Despite the significant achievements of the model in this study for ECG signal classification tasks, we recognize that there is room for improvement. Future research may explore more complex model structures and advanced feature extraction techniques to enhance the model's classification performance. In summary, our study has not only enhanced the performance of ECG signal classification by applying interpretability analysis techniques to deep learning models but also provided new tools and a theoretical foundation for the automated analysis of ECG signal classification. We believe that these achievements will have a profound impact on the early diagnosis and personalized treatment of heart diseases.
5. Conclusions
In this study, we have successfully developed and evaluated a CNN-based ECG signal classification model that specifically addresses the issue of class imbalance and significantly improves the model's interpretability. By employing the SMOTE technique, we have enhanced the model's capacity to recognize samples from minority classes. Utilizing UMAP dimensionality reduction technology and SHAP value analysis, we have not only revealed the model's classification decision boundaries but also quantified the contribution of each ECG signal feature to the predictive results.

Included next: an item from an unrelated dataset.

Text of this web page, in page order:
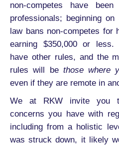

The experimental outcomes have demonstrated our model's exceptional performance across various evaluation metrics, including accuracy, recall, precision, F1 score, AUC, and AP. These results substantiate the model's efficiency in managing imbalanced datasets and highlight its potential applicability in clinical diagnosis. Notably, SHAP value analysis has unveiled key features of ECG signals associated with heart diseases, providing clinical physicians with new tools to better understand and trust the model's decision-making process.
While our model has achieved significant accomplishments in ECG signal classification tasks, we recognize that there is potential for further improvement. Future research may explore more complex model structures and advanced feature extraction techniques to enhance the model's classification performance. In summary, by applying interpretability analysis techniques to deep learning models, our study has not only enhanced the performance of ECG signal classification but also provided new tools and a theoretical foundation for the automated analysis of ECG signal classification. We believe that these achievements will have a profound impact on the early diagnosis and personalized treatment of heart diseases.